The head of the U.S. Federal Communications Commission said he will propose that the agency conditionally approves Sirius Satellite Radio's purchase of rival XM Satellite Radio Holdings.
FCC Chairman Kevin Martin said in a statement he would support the proposed merger since XM and Sirius had agreed to a list of conditions, including not raising prices or stifiling competition among radio makers, the Washington Post reported.
His decision could remove the last regulatory hurdle in a lengthy and heavily criticized move to combine the companies, the paper said.
According to FCC sources, the proposal could come as early as this week, and the companies have agreed to make 24 radio channels available for noncommercial and minority programs.
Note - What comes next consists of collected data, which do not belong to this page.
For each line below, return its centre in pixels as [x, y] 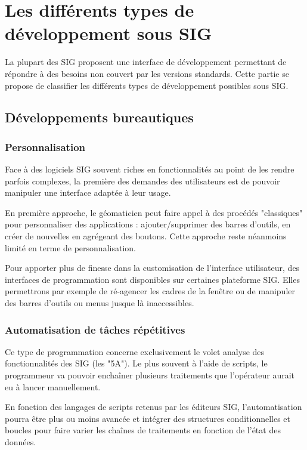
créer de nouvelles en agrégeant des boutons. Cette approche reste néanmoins [146, 236]
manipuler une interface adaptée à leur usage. [88, 192]
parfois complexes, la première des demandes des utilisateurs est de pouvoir [142, 181]
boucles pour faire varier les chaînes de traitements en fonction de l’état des [143, 430]
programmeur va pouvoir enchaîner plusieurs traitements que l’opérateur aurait [150, 375]
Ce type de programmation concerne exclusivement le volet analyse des [135, 351]
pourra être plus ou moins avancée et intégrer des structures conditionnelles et [148, 418]
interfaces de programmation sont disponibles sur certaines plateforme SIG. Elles [152, 279]
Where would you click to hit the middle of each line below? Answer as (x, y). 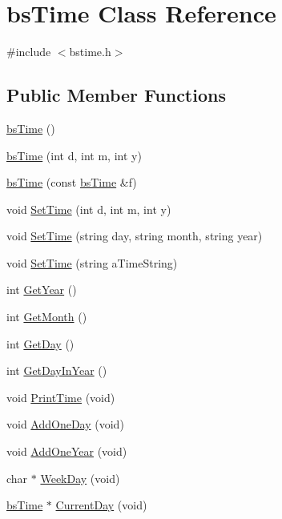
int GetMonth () (47, 317)
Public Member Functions (116, 95)
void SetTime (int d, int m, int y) (89, 209)
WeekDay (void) (80, 478)
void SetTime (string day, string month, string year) (135, 236)
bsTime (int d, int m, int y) (74, 155)
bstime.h (90, 52)
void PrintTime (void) (61, 397)

Approval of the deal would require the support of at least two of the agency's other four commissioners. Under U.S. law, the FCC must determine whether a communications deal is in the overall public interest.
Shares of Sirius climbed 14 percent to $2.90 in pre-open trade, after closing at $2.54 Friday on Nasdaq. Sirius shares closed at $3.69 on February 16, 2007, the last trading day before the the deal was announced.
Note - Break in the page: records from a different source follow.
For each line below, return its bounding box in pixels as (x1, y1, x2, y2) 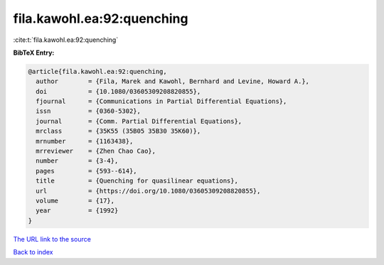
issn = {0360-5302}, (36, 107, 142, 115)
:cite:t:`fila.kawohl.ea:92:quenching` (13, 36, 119, 44)
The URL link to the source (13, 234, 92, 243)
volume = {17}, (36, 197, 115, 205)
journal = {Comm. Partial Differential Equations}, (36, 117, 242, 125)
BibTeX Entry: (13, 48, 55, 57)
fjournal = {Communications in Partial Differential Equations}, (36, 97, 287, 106)
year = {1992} (36, 207, 119, 215)
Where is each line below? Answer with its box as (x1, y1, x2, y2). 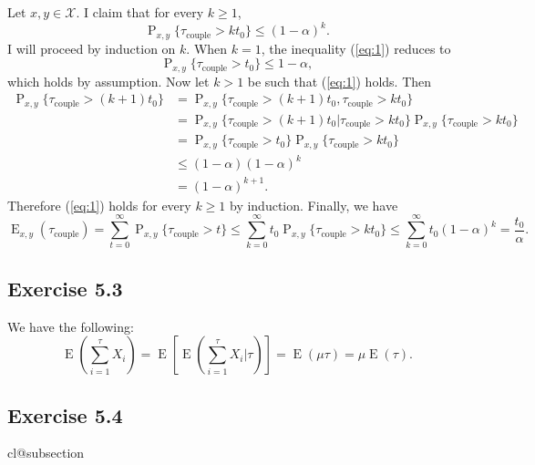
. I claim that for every (76, 3, 204, 21)
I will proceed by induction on (7, 38, 176, 57)
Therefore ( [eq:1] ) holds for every (7, 195, 191, 214)
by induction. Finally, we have (229, 195, 398, 214)
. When (186, 38, 228, 57)
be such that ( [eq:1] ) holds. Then (247, 71, 432, 90)
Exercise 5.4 (7, 400, 123, 429)
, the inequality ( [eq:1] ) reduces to (261, 38, 451, 57)

XM shares rose 5.7 percent to $11.49 in pre-open trading, up from Friday's Nasdaq close of $10.87.
In the case of the XM-Sirius deal, the agency also has to decide whether to waive a rule that has barred the two satellite radio companies from merging.
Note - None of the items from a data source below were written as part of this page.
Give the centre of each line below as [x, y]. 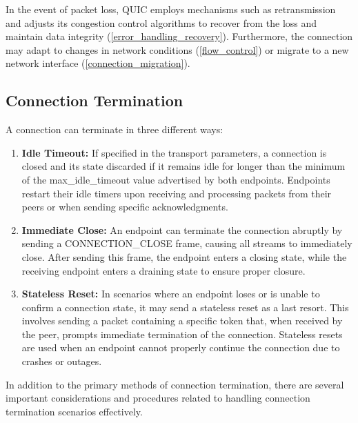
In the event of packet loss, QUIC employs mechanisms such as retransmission [171, 9]
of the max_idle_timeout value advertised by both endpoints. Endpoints [176, 179]
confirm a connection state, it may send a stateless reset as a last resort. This [185, 307]
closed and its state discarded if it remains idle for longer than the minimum [183, 166]
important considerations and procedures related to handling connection [158, 398]
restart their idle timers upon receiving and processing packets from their [177, 193]
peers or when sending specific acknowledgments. [125, 207]
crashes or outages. [62, 361]
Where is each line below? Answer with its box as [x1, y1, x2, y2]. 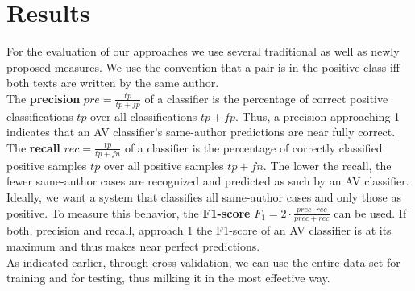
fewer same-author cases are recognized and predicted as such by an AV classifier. [6, 173, 409, 189]
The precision [6, 89, 81, 106]
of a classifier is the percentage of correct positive [144, 89, 388, 106]
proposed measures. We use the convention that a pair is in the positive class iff [6, 58, 400, 75]
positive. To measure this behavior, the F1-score [6, 204, 251, 221]
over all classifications [90, 107, 197, 124]
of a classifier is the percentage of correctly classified [124, 139, 383, 156]
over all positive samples [103, 156, 224, 173]
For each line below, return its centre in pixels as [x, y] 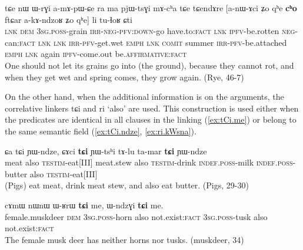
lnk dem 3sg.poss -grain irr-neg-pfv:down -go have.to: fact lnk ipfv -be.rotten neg [150, 31]
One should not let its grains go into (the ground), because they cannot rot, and [149, 65]
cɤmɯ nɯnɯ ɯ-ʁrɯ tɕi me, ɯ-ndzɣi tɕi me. [84, 205]
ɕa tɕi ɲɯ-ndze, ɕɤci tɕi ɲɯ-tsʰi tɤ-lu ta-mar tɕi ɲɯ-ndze [106, 151]
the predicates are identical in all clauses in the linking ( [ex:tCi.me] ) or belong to [151, 119]
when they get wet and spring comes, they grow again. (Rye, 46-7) [124, 77]
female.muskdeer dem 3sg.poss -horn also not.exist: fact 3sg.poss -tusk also [136, 216]
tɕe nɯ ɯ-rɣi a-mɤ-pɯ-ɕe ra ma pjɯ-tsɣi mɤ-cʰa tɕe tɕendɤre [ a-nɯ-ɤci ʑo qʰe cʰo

Interest in pay-radio has cooled in the 16 months since their deal was announced, as both XM and Sirius have muted their marketing push while lobbying regulators to approve the deal.
Antitrust authorities at the U.S. Department of Justice approved the merger in March after concluding it would not harm consumers. The department said satellite radio companies face stiff competition from traditional radio, high-definition radio, iPods and MP3 players and audio on mobile phones.